19 Dec

Using SPLOMs for Exploratory analysis

Over the last 2 weeks I’ve been working with cancer researchers from UC Davis and NIH for helping them use the Data Explorer we’ve been building at Emory. The use of SPLOMs was suggested by my mentor Ashish and in this post I’ll discuss how SPLOMs are crucial for exploratory analyses. Most of the ideas in this post emerged from the meetings and discussions with Ashish. 

In exploratory analysis the goal is to use visual methods to find hidden patterns in the data and to help analysts coming up with a hypothesis. The DataExplorer‘s goals are just that.  I won’t be talking much about the specifics of the work we are doing but instead will focus on using SPLOMs effectively and the reasons we’re incorporating it in the DataExplorer.

Bostock's D3 SPLOM exmample

Bostock’s D3 SPLOM exmample

A SPLOM is a Scatter Plot Matrix. It lets you do pairwise comparison of different data attributes. Its a really effective way of identifying relationships in the dataset. Following are some insights that we gathered while using SPLOMs with TCGA datasets.

  1. Quick summary of correlations between multiple attributes. Choosing which attributes to represent on the SPLOM is crucial. For our purpose we used Domain expertise provided by the experts from UC Davis.

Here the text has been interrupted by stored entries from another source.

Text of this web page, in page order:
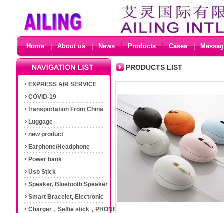
Home About us News Products Cases
EXPRESS AIR SERVICE
COVID-19
transportation From China
Luggage
new product
Earphone/Headphone
Power bank
Usb Stick
Speaker, Bluetooth Speaker
Smart Bracelet, Electronic
Cigarette
Charger，Selfie stick，PHONE
PRODUCTS LIST
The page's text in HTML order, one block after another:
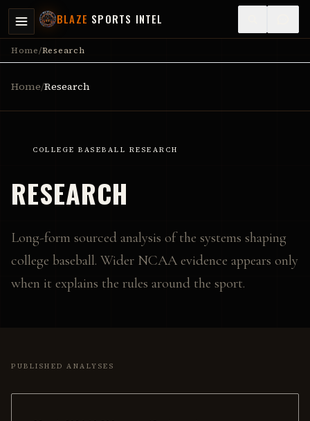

In case domain expertise is not available statistical techniques like PCA etc. can be used to identify attributes to be represented as SPLOMs.
  2. Allowing drill down and working with a limited datasets. The DataExplorer lets you filter datapoints on the SPLOM to explore relations in the subsets of the data. This step is crucial as it lets you drill down and explore related subsets of the data.
  3. Whats hidden can also be useful! Often visualization systems hide filtered data points. We chose to “gray out” filtered data points to be able to see what gets hidden as often thats useful in formulating hypothesis and analysis.
  4. Handling messy/missing data. Biomedical data is messy! Any realworld data set is messy. Handling it properly is crucial to a useful visual experience. For our purposes we snapped the missing data on the negative axes.
  5. Continuos variables. The SPLOM works best when the attributes are continous. For discrete variables you could use bubble charts on the SPLOM.

We use a fork of dc.js . I’ll be posting a guide about using dc.js for creating SPLOMs.